L'Europe ne peut pas non plus admettre qu'une ou deux puissances exercent un leadership mondial dont elle-même serait tenue à l'écart.

Pour toutes ces raisons, elle ne peut se contenter d'organiser un « Espace », elle doit bâtir une Puissance.

2. Des géométries très variables

Lorsque l'on porte un regard rétrospectif sur la construction européenne et quand on examine son fonctionnement actuel, on doit constater que l'Europe a toujours admis des « géométries variables ». C'est même la « différenciation » qui lui a permis de progresser.

Les termes d'Europe à la carte, d'Europe à géométrie variable, d'Europe à plusieurs vitesses, d'Europe des cercles concentriques ou pas, montrent bien que ce problème est posé depuis longtemps.

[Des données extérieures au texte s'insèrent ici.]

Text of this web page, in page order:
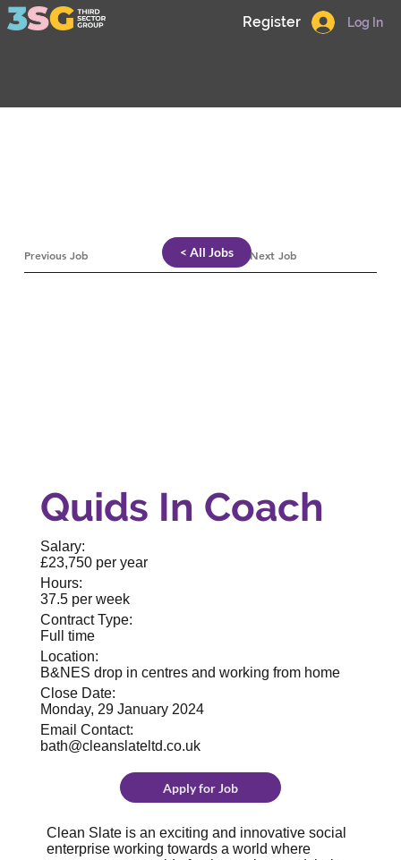
Log In
Register
Clean Slate is an exciting and innovative social
enterprise working towards a world where
Quids In Coach
Salary:
£23,750 per year
Hours:
37.5 per week
Contract Type:
Full time
Location:
B&NES drop in centres and working from home
Close Date:
Monday, 29 January 2024
Email Contact:
bath@cleanslateltd.co.uk
< All Jobs
Previous Job Next Job
Apply for Job
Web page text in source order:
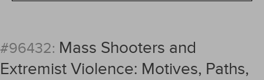
#96432: Mass Shooters and
Extremist Violence: Motives, Paths,
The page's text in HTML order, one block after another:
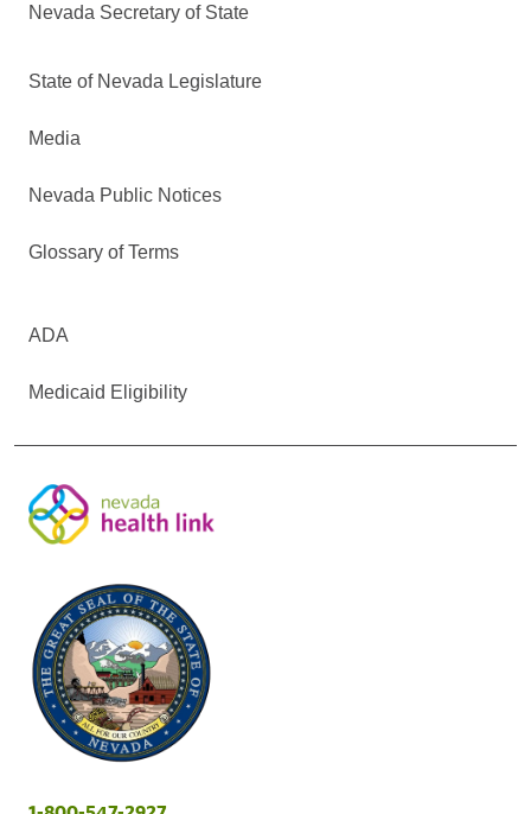
Nevada Secretary of State
State of Nevada Legislature
Media
Nevada Public Notices
Glossary of Terms
ADA
Medicaid Eligibility

Cette « différenciation » était déjà au coeur de la déclaration Schuman du 9 mai 1950 : tout en retenant la perspective d'une « Fédération européenne », ce texte ne visait au départ que deux pays - la France et l'Allemagne - et un domaine très délimité, la production de charbon et d'acier. Les traités européens ont eux-mêmes admis que certaines politiques ne concernent pas l'ensemble des États membres. On songe naturellement aux accords de Schengen, d'abord conclus (1985) dans un cadre intergouvernemental avant d'être intégrés dans les traités par le traité d'Amsterdam (1997), et auxquels certains États membres ne participent pas. L'Union économique et monétaire admet une différenciation puisque 18 États membres sur 28 sont membres de la zone euro. Les traités ont aussi intégré des « opt out » qui permettent à des États membres de rester à l'écart de certaines politiques. En matière de défense, la différenciation est elle-même actée, en particulier à travers les coopérations structurées permanentes qui ne peuvent concerner que les États membres « qui remplissent des critères plus élevés de capacités militaires et qui ont souscrit des engagements plus contraignants en la matière en vue des missions les plus exigeantes » (art. 42 TUE).

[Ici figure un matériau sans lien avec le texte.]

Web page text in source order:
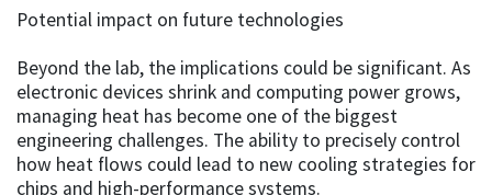
Potential impact on future technologies
Beyond the lab, the implications could be significant. As
electronic devices shrink and computing power grows,
managing heat has become one of the biggest
engineering challenges. The ability to precisely control
how heat flows could lead to new cooling strategies for
chips and high-performance systems.
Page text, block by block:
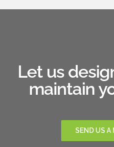
Let us
maintain
SEND US A
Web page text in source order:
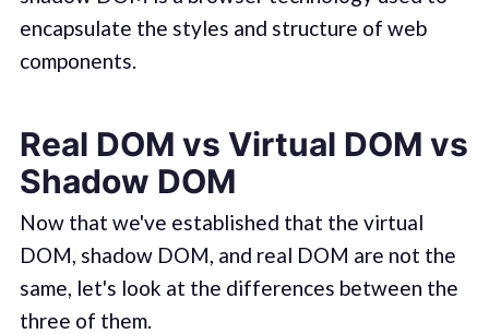
encapsulate the styles and structure of web
components.
Real DOM vs Virtual DOM vs
Shadow DOM
Now that we've established that the virtual
DOM, shadow DOM, and real DOM are not the
same, let's look at the differences between the
three of them.
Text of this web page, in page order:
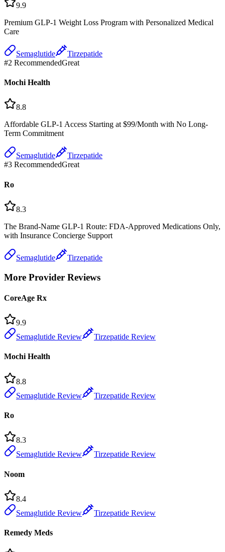
9.9
Premium GLP-1 Weight Loss Program with Personalized Medical
Care
Semaglutide
Tirzepatide
#2 RecommendedGreat
Mochi Health
8.8
Affordable GLP-1 Access Starting at $99/Month with No Long-
Term Commitment
Semaglutide
Tirzepatide
#3 RecommendedGreat
Ro
8.3
The Brand-Name GLP-1 Route: FDA-Approved Medications Only,
with Insurance Concierge Support
Semaglutide Tirzepatide
More Provider Reviews
CoreAge Rx
9.9
Semaglutide Review
Tirzepatide Review
Mochi Health
8.8
Semaglutide Review
Tirzepatide Review
Ro
8.3
Semaglutide Review
Tirzepatide Review
Noom
8.4
Semaglutide Review
Tirzepatide Review
Remedy Meds
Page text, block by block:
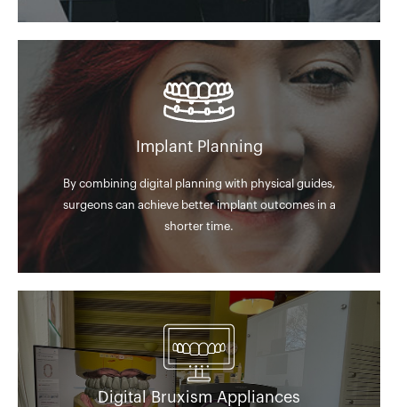
Implant Planning
By combining digital planning with physical guides,
surgeons can achieve better implant outcomes in a
shorter time.
Digital Bruxism Appliances
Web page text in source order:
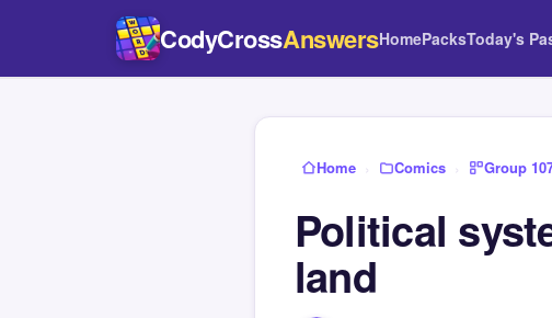
CodyCrossAnswersHomePacksToday's
Home › Comics › Group
Political
land
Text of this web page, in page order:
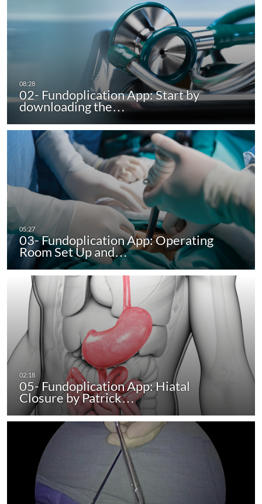
02- Fundoplication App: Start by
downloading the…
03- Fundoplication App: Operating
Room Set Up and…
05- Fundoplication App: Hiatal
Closure by Patrick…
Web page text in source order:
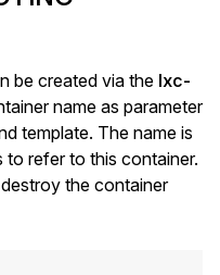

De nombreuses coopérations entre quelques États membres ont été développées en dehors même du cadre des traités. On peut citer, par exemple, la création de l'Agence spatiale européenne, les coopérations conduites dans le domaine de l'aéronautique, l'initiative Eureka pour la recherche scientifique, l'interconnexion des casiers judiciaires, le processus de Bologne qui vise à définir un cadre commun pour les systèmes universitaires ou encore les coopérations sous-régionales comme le Conseil des États de la mer baltique 25 ( * ) .

Toutes ces coopérations sont caractérisées par une très grande diversité. Loin de nuire à la construction européenne, elles ont plutôt contribué à son renforcement. Elles ont aussi permis d'associer des États non membres de l'Union, par exemple, à l'Agence spatiale européenne ou au processus de Bologne.

Le traité sur la stabilité, la coordination et la gouvernance (TSCG) au sein de l'Union économique et monétaire, signé le 2 mars 2012, qui a établi des règles plus strictes en matière de discipline budgétaire, n'associe lui-même que 25 des 28 États membres 26 ( * ) .

Depuis l'entrée en vigueur du traité de Lisbonne, des coopérations renforcées, dans le cadre des traités, ont été lancées pour régler les divorces transfrontaliers, créer un brevet de l'Union européenne ou encore mettre en place une taxe sur les transactions financières.

Si l'on veut conserver un certain élan à la construction européenne, si l'on veut permettre aux États membres qui croient en l'« Europe puissance » de défricher les voies de l'avenir, il faut accepter la différenciation. Nous devons dans le même temps veiller à ce que la généralisation des géométries variables et des rythmes différenciés n'aboutisse pas à l'Europe « kaléidoscopique ».


* 23 La Chambre des Lords a néanmoins rejeté ce texte le 31 janvier 2014.

* 24 La reprise de l'acquis communautaire est d'ailleurs une exigence essentielle dans le cadre des négociations avec les pays candidats à l'adhésion.

* 25 Rapport d'information n° 237 (2008-2009) de M. Pierre Fauchon : « Les coopérations spécialisées : une voie de progrès de la construction européenne ».

* 26 Le Royaume-Uni et la République tchèque n'ont pas signé le traité. La Croatie, 28 e État membre, a adhéré postérieurement à sa signature (1 er juillet 2013).